> _EXERCISE REQUIREMENTS_:
For each line below, check for the word "fibroids", then state how many lines contain it, with no other output.

┌─ RECORDS TO USE

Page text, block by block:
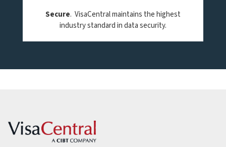
Secure. VisaCentral maintains the highest
industry standard in data security.
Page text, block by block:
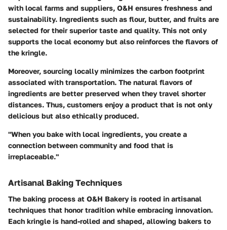
with local farms and suppliers, O&H ensures freshness and
sustainability. Ingredients such as flour, butter, and fruits are
selected for their superior taste and quality. This not only
supports the local economy but also reinforces the flavors of
the kringle.
Moreover, sourcing locally minimizes the carbon footprint
associated with transportation. The natural flavors of
ingredients are better preserved when they travel shorter
distances. Thus, customers enjoy a product that is not only
delicious but also ethically produced.
"When you bake with local ingredients, you create a
connection between community and food that is
irreplaceable."
Artisanal Baking Techniques
The baking process at O&H Bakery is rooted in artisanal
techniques that honor tradition while embracing innovation.
Each kringle is hand-rolled and shaped, allowing bakers to
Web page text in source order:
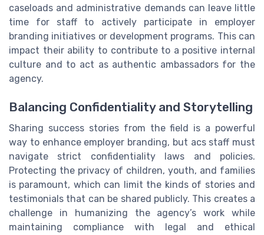
caseloads and administrative demands can leave little
time for staff to actively participate in employer
branding initiatives or development programs. This can
impact their ability to contribute to a positive internal
culture and to act as authentic ambassadors for the
agency.
Balancing Confidentiality and Storytelling
Sharing success stories from the field is a powerful
way to enhance employer branding, but acs staff must
navigate strict confidentiality laws and policies.
Protecting the privacy of children, youth, and families
is paramount, which can limit the kinds of stories and
testimonials that can be shared publicly. This creates a
challenge in humanizing the agency’s work while
maintaining compliance with legal and ethical
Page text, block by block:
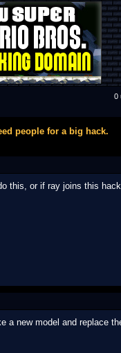
0
people for a big hack.
this, or if ray joins this
a new model and replace
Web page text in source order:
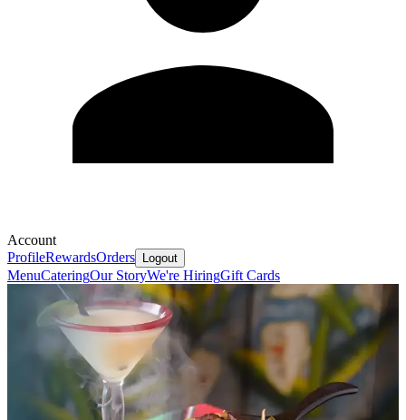
Account
ProfileRewardsOrders Logout
MenuCateringOur StoryWe're HiringGift Cards
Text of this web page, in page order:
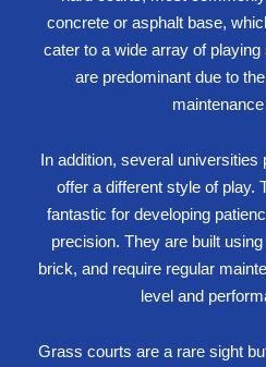
concrete or asphalt base,
cater to a wide array of
are predominant due to
In addition, several
offer a different style of play.
fantastic for developing
precision. They are built
brick, and require regular
level and
Grass courts are a rare sight
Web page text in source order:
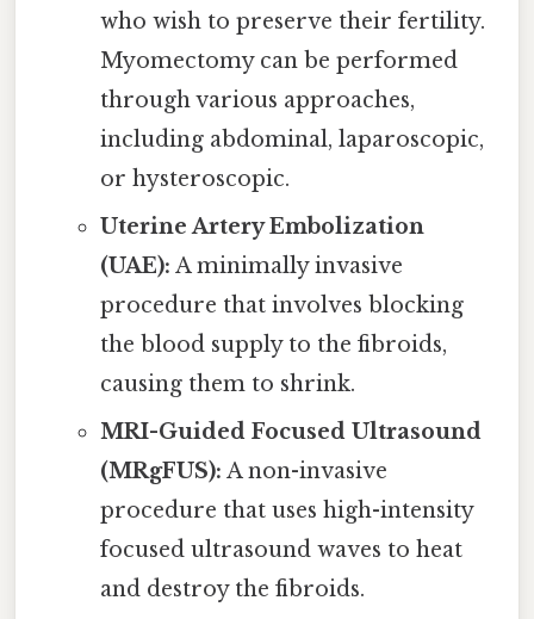
who wish to preserve their fertility.
Myomectomy can be performed
through various approaches,
including abdominal, laparoscopic,
or hysteroscopic.
Uterine Artery Embolization
(UAE): A minimally invasive
procedure that involves blocking
the blood supply to the fibroids,
causing them to shrink.
MRI-Guided Focused Ultrasound
(MRgFUS): A non-invasive
procedure that uses high-intensity
focused ultrasound waves to heat
and destroy the fibroids.
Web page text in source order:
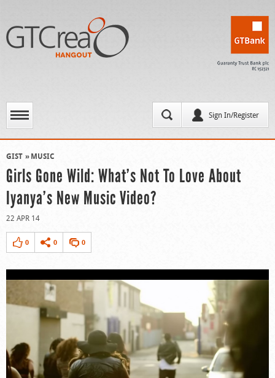
Sign In/Register
GIST MUSIC
Girls Gone Wild: What’s Not To Love About
Iyanya’s New Music Video?
22 APR 14
0 0 0
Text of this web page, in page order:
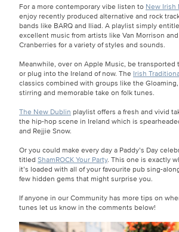
For a more contemporary vibe listen to New Irish
enjoy recently produced alternative and rock
bands like BARQ and Iliad. A playlist simply
excellent music from artists like Van Morrison
Cranberries for a variety of styles and sounds.
Meanwhile, over on Apple Music, be transported
or plug into the Ireland of now. The Irish
classics combined with groups like the
stirring and memorable take on folk tunes.
The New Dublin playlist offers a fresh and vivid
the hip-hop scene in Ireland which is
and Rejjie Snow.
Or you could make every day a Paddy’s Day
titled ShamROCK Your Party. This one is exactly
it’s loaded with all of your favourite pub sing-
few hidden gems that might surprise you.
If anyone in our Community has more tips on
tunes let us know in the comments below!
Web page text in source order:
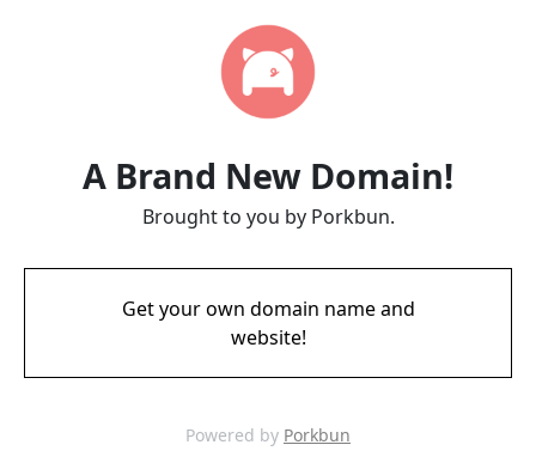
A Brand New Domain!
Brought to you by Porkbun.
Get your own domain name and
website!
Powered by Porkbun
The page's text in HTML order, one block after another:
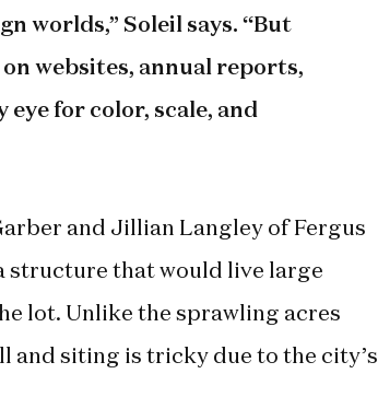
worlds,” Soleil says. “But
websites, annual reports,
for color, scale, and
and Jillian Langley of Fergus
structure that would live large
lot. Unlike the sprawling acres
and siting is tricky due to the city’s

└─

> _RESULT OF THIS TASK_:
2